景飒忍不住破口大骂道,“他真是个变态!”
她也终于彻底明白皛皛那句决定孩子命运的话代表什么意思了。
“你为什么会想到这一点?”
皛皛道,“我曾经遇到过一个受害者,她在5岁的时候亲眼看着父母被罪犯用绳索勒死,之后的20年,她连围巾、项链都不敢戴,不管她见过多少个心理医生都一样,至今亦然。”
“所以,你不止要救孩子的命……”
7岁的孩子被那样的折磨,就算不死,恐怕往后也不可能幸福生活了吧,心理阴影会伴随孩子一辈子。
“我的拖延战术目前还是有成效的,关注度很大,你们查起来也就有了更充分的时间,不过还是要抓紧!”
景飒也想到了,皛皛的确帮了一个大忙,虽然有她的犯罪侧写,但排查依然需要时间,且罪犯过于小心谨慎,警方必须要秘密排查,绝不能让他发现,这就意味着要花费更多的时间。
此时,景飒忍不住对着电话叫道,“皛皛,你真是太棒了!”
皛皛全没有被赞的喜悦,依然是平淡无波的语调,“对了,那条评论的ip地址我发给你了,不过别指望ip地址的所在地就是罪犯的藏身处,他那么谨慎,那估计是个网吧,且是三证全无没有摄像头的不合格的网吧,不过你们又有了一个接近罪犯的线索,可以查一下ip地址附近20分钟步行路程的仓库,因为他是不可能开车去网吧的,停车太扎眼,所以步行最有可能,20分钟也是安全距离……”
景飒又激动了,“你连这点也想到了?”
“只是顺便……如果没什么事,我挂了!”语调是那么轻描淡写,好似她真的只是顺便而已。
收了线,景飒推开厕所门,直奔局长办公室。
这下,随你们怎么问。
另一头,皛皛坐在书桌前,桌上依然是那条评论,后头是对方的问话——你是谁?
她纤指跃上键盘作了回复:我也是个罪犯。
回复完,她退出论坛。
我也是个罪犯,在犯罪心理学中有一句话更能阐述:
即,想要抓住罪犯,就要先把自己当成一个罪犯。
这一夜直到天明,整个公安局都在骚动。
抓捕罪犯的行动在日出那一刻正式启动。
去黑豹要人的事情?
等先抓到罪犯再说。
**
五福酒店是s市最高端的酒店之一,名字有点俗,却有一个大卖点——全市唯一一家米其林三星餐厅就坐落在酒店的五层,所以酒店入住率虽然略低,但仍然靠餐厅赚了不少钱。

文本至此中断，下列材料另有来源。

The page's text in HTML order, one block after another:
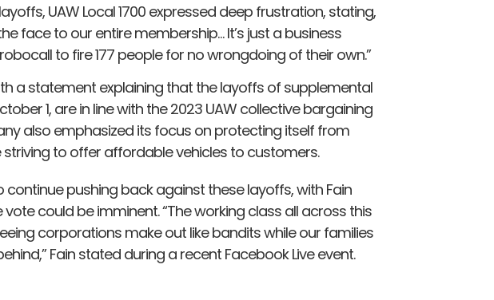
UAW Local 1700 expressed deep frustration, stating,
face to our entire membership… It’s just a business
to fire 177 people for no wrongdoing of their own.”
a statement explaining that the layoffs of supplemental
1, are in line with the 2023 UAW collective bargaining
also emphasized its focus on protecting itself from
to offer affordable vehicles to customers.
continue pushing back against these layoffs, with Fain
could be imminent. “The working class all across this
corporations make out like bandits while our families
Fain stated during a recent Facebook Live event.

酒店的1708房间里,计孝南将这几日的调查报告一股脑的扔给康熙,然后累得像狗一样趴在大床上。
住酒店是他自己的主意,因为他觉得住康熙家,时不时得忍受他的“嘘寒问暖”,他受不了,还是住酒店好。
说是调查报告,也就一张纸而已。
康熙看完,脸色比没看时更难看,见计孝南快要睡死过去了,长腿一抬,直接往他肉多的屁股上踹。
计孝南惨叫一声,捂住屁股滚下了床。
“你就查到这点东西,还敢给我看!”
纸上就寥寥几笔:端木皛皛,女,26岁,两年前从美国回国,疑似黑豹特警队工作,应该单身,家住福邸8号,有一只德国黑背的宠物,有晨跑习惯。
疑似?应该?这算什么?
计孝南苦着一张脸,“万岁,我真的尽力了,那姑娘太难查了,警惕性也高,我跟踪她,她像背后长眼睛一样,立马把我甩掉,我都怕她发现。还有,你也看到了,她可能在黑豹工作,黑豹是什么地方,我能随便进去?”
康熙沉目道,“那她住福邸8栋几零几室?”
“福邸虽没你家奢豪,那人家也有高端的保安系统,到了楼下大门没密码进不去,问人家,你也知道大城市的人邻里关系淡漠,问了好几个人都说认识她,但都不知道她住那层楼。”
康熙冷笑,“那你也好意思称自己是名侦探。”
“这又不是香港!”
意思是,香港好歹他有线人。
计孝南揉着屁股,龇牙咧嘴道,“要不,你再给我点时间?”
康熙哼了一声,不满的情绪更高,酒店房间空调温度似乎有点高,他此刻脾气不好,更觉得热,伸手解开衬衫的扣子,露出一片胸膛,一种养眼的慵懒浑然天成的散发了出来。
可惜房间里没女人,只有一个老计,完全没反应。
“你不要着急,我总会帮你查到的。”说完,又小声嘀咕了一句,“我又没收你钱……”
康熙眯眼看着手里的报告,却有了另一种想法。
“她有一只狗,公的?母的?”
计孝南傻眼了。
哇靠,他家万岁爷的操控欲这么强的吗,连姑娘养的狗是公是母也要管。
“大概是公的吧?”
康熙猛的射来一道冷冻光线。
“公的!”计孝南肯定的答道,“我保证!”
他就不明白了,人家姑娘养公狗还是母狗有什么关系吗?
康熙又问,“她晨跑一般什么时候?”
“6点半至7点半,比闹钟还准时……”
“每天?”
计孝南正想脱裤子看看屁股上是不是有脚印,顺口回道,“每天!反正我跟踪的这几天她都跑!”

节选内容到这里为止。